[Task objective]: Copy every entry below exactly as it appears, leaving out the images.

Dataset excerpts
====
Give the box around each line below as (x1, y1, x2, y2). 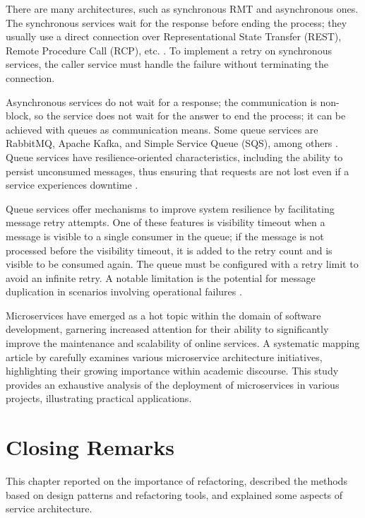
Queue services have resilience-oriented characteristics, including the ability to (6, 149, 343, 164)
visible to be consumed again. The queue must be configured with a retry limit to (6, 257, 359, 271)
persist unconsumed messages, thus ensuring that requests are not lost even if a (6, 163, 349, 178)
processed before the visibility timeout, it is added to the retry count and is (6, 242, 333, 257)
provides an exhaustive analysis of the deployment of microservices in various (6, 377, 340, 392)
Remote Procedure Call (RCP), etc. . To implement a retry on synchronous (6, 42, 332, 57)
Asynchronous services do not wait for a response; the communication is (6, 94, 317, 109)
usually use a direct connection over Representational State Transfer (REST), (6, 29, 342, 44)
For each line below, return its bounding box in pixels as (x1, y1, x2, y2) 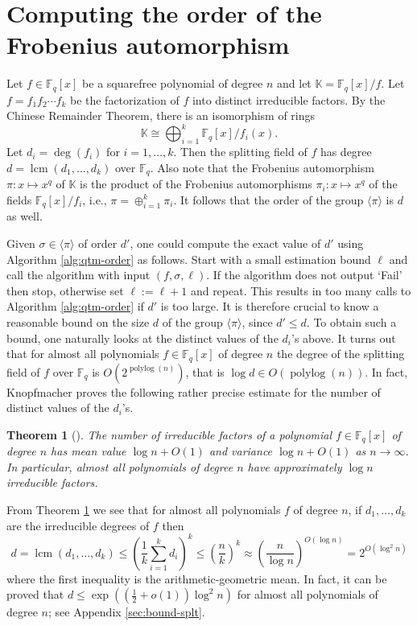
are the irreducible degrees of (6, 517, 150, 533)
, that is (185, 363, 225, 380)
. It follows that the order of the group (173, 191, 364, 208)
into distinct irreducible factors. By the (192, 91, 386, 108)
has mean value (51, 443, 126, 459)
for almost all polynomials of (237, 586, 378, 603)
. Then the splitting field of (173, 143, 308, 160)
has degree (320, 143, 372, 160)
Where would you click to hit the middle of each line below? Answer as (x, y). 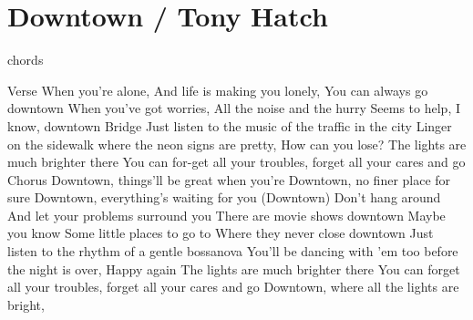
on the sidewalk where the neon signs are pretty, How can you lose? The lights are (237, 144)
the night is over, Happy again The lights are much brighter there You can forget (234, 268)
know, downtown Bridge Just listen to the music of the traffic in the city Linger (230, 125)
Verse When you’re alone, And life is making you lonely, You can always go (218, 90)
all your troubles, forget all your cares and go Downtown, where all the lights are (233, 287)
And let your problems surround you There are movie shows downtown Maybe (226, 215)
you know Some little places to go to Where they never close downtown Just (221, 233)
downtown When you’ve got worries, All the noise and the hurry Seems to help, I (234, 108)
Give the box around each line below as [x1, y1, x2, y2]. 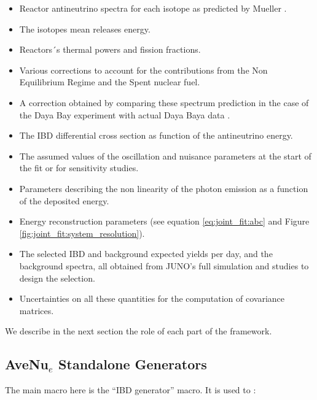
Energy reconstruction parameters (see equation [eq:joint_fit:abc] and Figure [19, 215, 310, 228]
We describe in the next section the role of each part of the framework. [5, 325, 272, 337]
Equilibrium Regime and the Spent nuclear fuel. [19, 75, 200, 88]
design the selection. [19, 271, 95, 284]
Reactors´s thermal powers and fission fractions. [19, 43, 201, 56]
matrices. [19, 304, 54, 317]
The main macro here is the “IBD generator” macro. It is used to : [5, 383, 256, 396]
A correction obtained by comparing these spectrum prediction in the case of [19, 96, 309, 109]
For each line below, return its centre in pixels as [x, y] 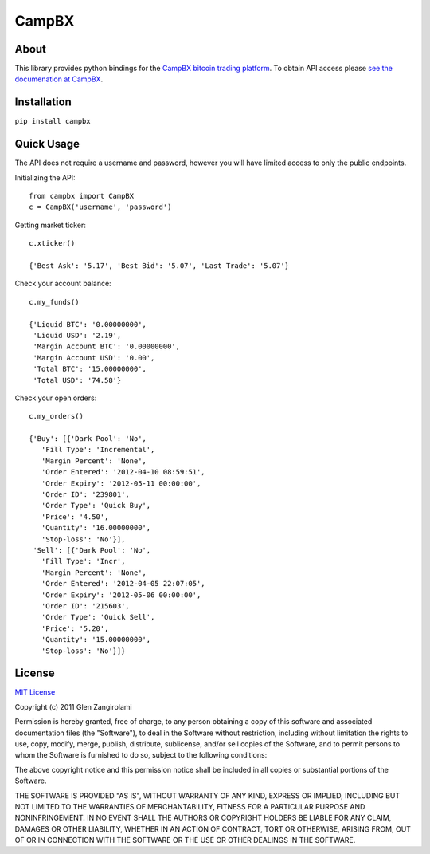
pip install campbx [53, 121]
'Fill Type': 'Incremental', [98, 450]
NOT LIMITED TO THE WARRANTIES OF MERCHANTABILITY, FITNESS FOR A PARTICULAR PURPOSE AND [190, 806]
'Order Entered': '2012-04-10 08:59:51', [123, 472]
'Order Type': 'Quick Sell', [98, 617]
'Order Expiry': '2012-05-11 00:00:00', [121, 483]
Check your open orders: [56, 398]
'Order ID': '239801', [86, 495]
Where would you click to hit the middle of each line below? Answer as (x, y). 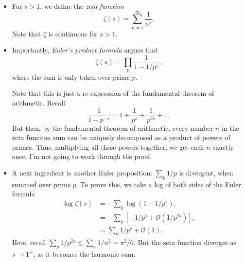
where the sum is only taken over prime (71, 77)
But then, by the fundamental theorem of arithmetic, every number (113, 128)
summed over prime (41, 184)
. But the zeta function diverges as (185, 242)
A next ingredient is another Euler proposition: (82, 172)
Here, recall (29, 242)
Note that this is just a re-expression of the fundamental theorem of (113, 93)
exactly (223, 147)
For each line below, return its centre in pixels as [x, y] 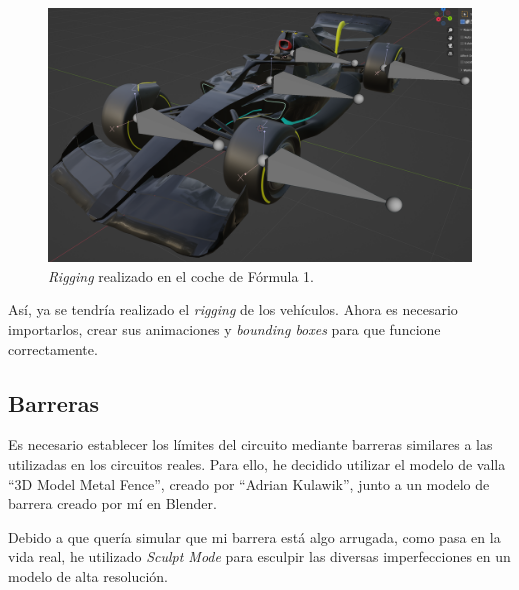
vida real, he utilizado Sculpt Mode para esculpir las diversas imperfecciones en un [259, 556]
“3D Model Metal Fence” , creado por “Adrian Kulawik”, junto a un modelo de [249, 483]
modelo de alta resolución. [88, 575]
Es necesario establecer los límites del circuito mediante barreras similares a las [250, 444]
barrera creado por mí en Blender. [112, 503]
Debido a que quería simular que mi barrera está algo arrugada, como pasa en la [254, 536]
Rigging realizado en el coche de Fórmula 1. [181, 275]
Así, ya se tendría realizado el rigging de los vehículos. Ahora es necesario [233, 309]
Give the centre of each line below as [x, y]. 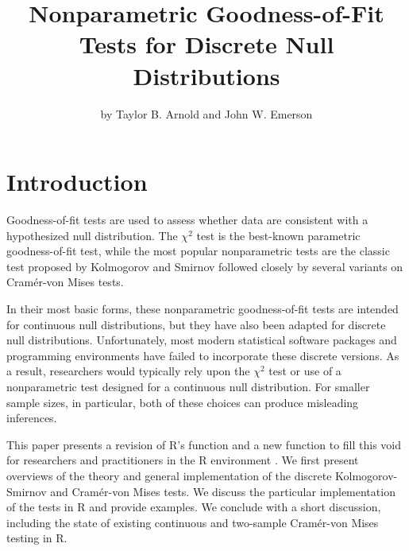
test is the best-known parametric [278, 235]
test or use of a [305, 371]
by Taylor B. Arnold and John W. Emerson [206, 113]
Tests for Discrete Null [206, 44]
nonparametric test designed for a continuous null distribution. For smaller [188, 386]
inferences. [32, 418]
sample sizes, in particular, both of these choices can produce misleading [183, 402]
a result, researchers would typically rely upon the [128, 371]
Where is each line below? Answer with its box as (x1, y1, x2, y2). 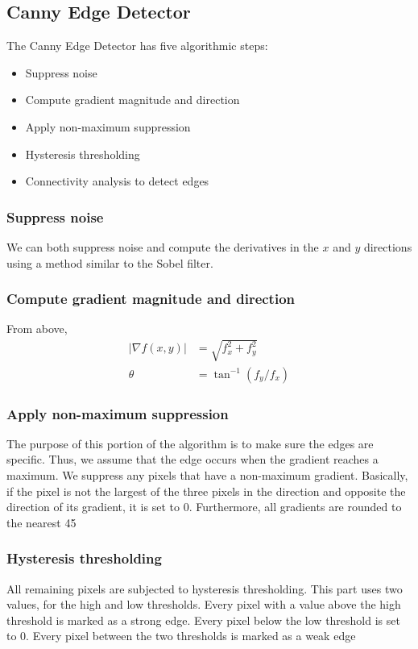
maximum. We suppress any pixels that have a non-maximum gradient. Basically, (6, 467, 408, 483)
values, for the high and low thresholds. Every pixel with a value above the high (6, 596, 401, 613)
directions (363, 238, 412, 255)
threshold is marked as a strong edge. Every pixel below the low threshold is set (6, 611, 400, 628)
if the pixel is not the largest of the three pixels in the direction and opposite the (6, 482, 406, 499)
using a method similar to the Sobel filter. (6, 254, 213, 271)
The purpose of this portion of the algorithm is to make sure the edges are (6, 435, 374, 451)
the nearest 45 (6, 514, 77, 530)
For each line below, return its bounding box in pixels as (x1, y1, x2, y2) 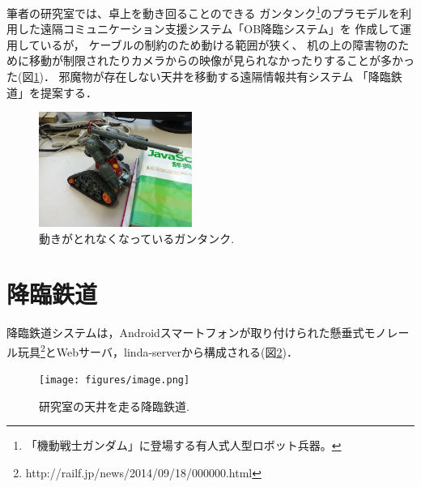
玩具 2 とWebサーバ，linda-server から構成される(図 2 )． (17, 340, 298, 360)
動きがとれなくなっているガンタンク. (39, 229, 235, 246)
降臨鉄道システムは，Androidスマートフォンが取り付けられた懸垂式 (6, 324, 364, 341)
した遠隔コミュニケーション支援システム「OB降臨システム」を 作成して (17, 20, 400, 37)
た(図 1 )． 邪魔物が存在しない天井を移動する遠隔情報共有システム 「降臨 (6, 68, 391, 85)
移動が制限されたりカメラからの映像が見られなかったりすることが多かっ (28, 52, 415, 69)
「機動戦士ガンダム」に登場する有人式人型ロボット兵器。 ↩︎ (25, 437, 342, 454)
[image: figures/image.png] (39, 374, 190, 387)
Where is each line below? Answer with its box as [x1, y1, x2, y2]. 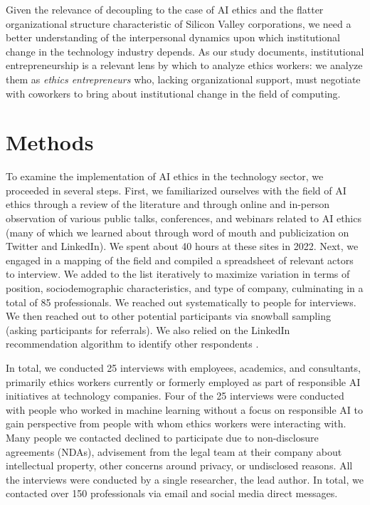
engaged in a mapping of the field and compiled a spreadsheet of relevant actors [6, 252, 354, 267]
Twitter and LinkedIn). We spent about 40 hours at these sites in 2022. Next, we [6, 239, 359, 254]
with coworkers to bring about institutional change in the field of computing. [6, 85, 341, 100]
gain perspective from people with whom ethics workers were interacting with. [6, 416, 347, 431]
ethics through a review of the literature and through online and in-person [6, 197, 330, 212]
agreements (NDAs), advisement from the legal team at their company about [6, 444, 342, 459]
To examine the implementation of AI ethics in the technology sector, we [6, 169, 324, 184]
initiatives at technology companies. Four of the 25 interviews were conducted [6, 388, 344, 403]
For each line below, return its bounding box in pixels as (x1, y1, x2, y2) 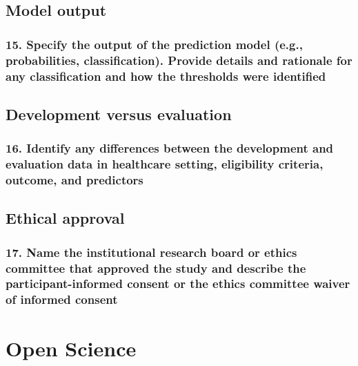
====
[Task result]:
Give the box around each line below as (x1, y1, x2, y2). 
Queue services have resilience-oriented characteristics, including the ability to (6, 149, 343, 164)
visible to be consumed again. The queue must be configured with a retry limit to (6, 257, 359, 271)
persist unconsumed messages, thus ensuring that requests are not lost even if a (6, 163, 349, 178)
processed before the visibility timeout, it is added to the retry count and is (6, 242, 333, 257)
provides an exhaustive analysis of the deployment of microservices in various (6, 377, 340, 392)
Remote Procedure Call (RCP), etc. . To implement a retry on synchronous (6, 42, 332, 57)
Asynchronous services do not wait for a response; the communication is (6, 94, 317, 109)
usually use a direct connection over Representational State Transfer (REST), (6, 29, 342, 44)
For each line below, return its bounding box in pixels as (x1, y1, x2, y2) 
are the irreducible degrees of (6, 517, 150, 533)
, that is (185, 363, 225, 380)
. It follows that the order of the group (173, 191, 364, 208)
into distinct irreducible factors. By the (192, 91, 386, 108)
has mean value (51, 443, 126, 459)
for almost all polynomials of (237, 586, 378, 603)
. Then the splitting field of (173, 143, 308, 160)
has degree (320, 143, 372, 160)
Where would you click to hit the middle of each line below? Answer as (x, y). 
on the sidewalk where the neon signs are pretty, How can you lose? The lights are (237, 144)
the night is over, Happy again The lights are much brighter there You can forget (234, 268)
know, downtown Bridge Just listen to the music of the traffic in the city Linger (230, 125)
Verse When you’re alone, And life is making you lonely, You can always go (218, 90)
all your troubles, forget all your cares and go Downtown, where all the lights are (233, 287)
And let your problems surround you There are movie shows downtown Maybe (226, 215)
you know Some little places to go to Where they never close downtown Just (221, 233)
downtown When you’ve got worries, All the noise and the hurry Seems to help, I (234, 108)
Give the box around each line below as [x1, y1, x2, y2]. 
Energy reconstruction parameters (see equation [eq:joint_fit:abc] and Figure [19, 215, 310, 228]
We describe in the next section the role of each part of the framework. [5, 325, 272, 337]
Equilibrium Regime and the Spent nuclear fuel. [19, 75, 200, 88]
design the selection. [19, 271, 95, 284]
Reactors´s thermal powers and fission fractions. [19, 43, 201, 56]
matrices. [19, 304, 54, 317]
The main macro here is the “IBD generator” macro. It is used to : [5, 383, 256, 396]
A correction obtained by comparing these spectrum prediction in the case of [19, 96, 309, 109]
For each line below, return its centre in pixels as [x, y] 
pip install campbx [53, 121]
'Fill Type': 'Incremental', [98, 450]
NOT LIMITED TO THE WARRANTIES OF MERCHANTABILITY, FITNESS FOR A PARTICULAR PURPOSE AND [190, 806]
'Order Entered': '2012-04-10 08:59:51', [123, 472]
'Order Type': 'Quick Sell', [98, 617]
'Order Expiry': '2012-05-11 00:00:00', [121, 483]
Check your open orders: [56, 398]
'Order ID': '239801', [86, 495]
Where would you click to hit the middle of each line below? Answer as (x, y). 
where the sum is only taken over prime (71, 77)
But then, by the fundamental theorem of arithmetic, every number (113, 128)
summed over prime (41, 184)
. But the zeta function diverges as (185, 242)
A next ingredient is another Euler proposition: (82, 172)
Here, recall (29, 242)
Note that this is just a re-expression of the fundamental theorem of (113, 93)
exactly (223, 147)
For each line below, return its centre in pixels as [x, y] 
vida real, he utilizado Sculpt Mode para esculpir las diversas imperfecciones en un [259, 556]
“3D Model Metal Fence” , creado por “Adrian Kulawik”, junto a un modelo de [249, 483]
modelo de alta resolución. [88, 575]
Es necesario establecer los límites del circuito mediante barreras similares a las [250, 444]
barrera creado por mí en Blender. [112, 503]
Debido a que quería simular que mi barrera está algo arrugada, como pasa en la [254, 536]
Rigging realizado en el coche de Fórmula 1. [181, 275]
Así, ya se tendría realizado el rigging de los vehículos. Ahora es necesario [233, 309]
Give the centre of each line below as [x, y]. 
test is the best-known parametric [278, 235]
test or use of a [305, 371]
by Taylor B. Arnold and John W. Emerson [206, 113]
Tests for Discrete Null [206, 44]
nonparametric test designed for a continuous null distribution. For smaller [188, 386]
inferences. [32, 418]
sample sizes, in particular, both of these choices can produce misleading [183, 402]
a result, researchers would typically rely upon the [128, 371]
Where is each line below? Answer with its box as (x1, y1, x2, y2). 
maximum. We suppress any pixels that have a non-maximum gradient. Basically, (6, 467, 408, 483)
values, for the high and low thresholds. Every pixel with a value above the high (6, 596, 401, 613)
directions (363, 238, 412, 255)
threshold is marked as a strong edge. Every pixel below the low threshold is set (6, 611, 400, 628)
if the pixel is not the largest of the three pixels in the direction and opposite the (6, 482, 406, 499)
using a method similar to the Sobel filter. (6, 254, 213, 271)
The purpose of this portion of the algorithm is to make sure the edges are (6, 435, 374, 451)
the nearest 45 (6, 514, 77, 530)
For each line below, return its bounding box in pixels as (x1, y1, x2, y2) 
玩具 2 とWebサーバ，linda-server から構成される(図 2 )． (17, 340, 298, 360)
動きがとれなくなっているガンタンク. (39, 229, 235, 246)
降臨鉄道システムは，Androidスマートフォンが取り付けられた懸垂式 (6, 324, 364, 341)
した遠隔コミュニケーション支援システム「OB降臨システム」を 作成して (17, 20, 400, 37)
た(図 1 )． 邪魔物が存在しない天井を移動する遠隔情報共有システム 「降臨 (6, 68, 391, 85)
移動が制限されたりカメラからの映像が見られなかったりすることが多かっ (28, 52, 415, 69)
「機動戦士ガンダム」に登場する有人式人型ロボット兵器。 ↩︎ (25, 437, 342, 454)
[image: figures/image.png] (39, 374, 190, 387)
Where is each line below? Answer with its box as [x1, y1, x2, y2]. 
engaged in a mapping of the field and compiled a spreadsheet of relevant actors [6, 252, 354, 267]
Twitter and LinkedIn). We spent about 40 hours at these sites in 2022. Next, we [6, 239, 359, 254]
with coworkers to bring about institutional change in the field of computing. [6, 85, 341, 100]
gain perspective from people with whom ethics workers were interacting with. [6, 416, 347, 431]
ethics through a review of the literature and through online and in-person [6, 197, 330, 212]
agreements (NDAs), advisement from the legal team at their company about [6, 444, 342, 459]
To examine the implementation of AI ethics in the technology sector, we [6, 169, 324, 184]
initiatives at technology companies. Four of the 25 interviews were conducted [6, 388, 344, 403]
For each line below, return its bounding box in pixels as (x1, y1, x2, y2) 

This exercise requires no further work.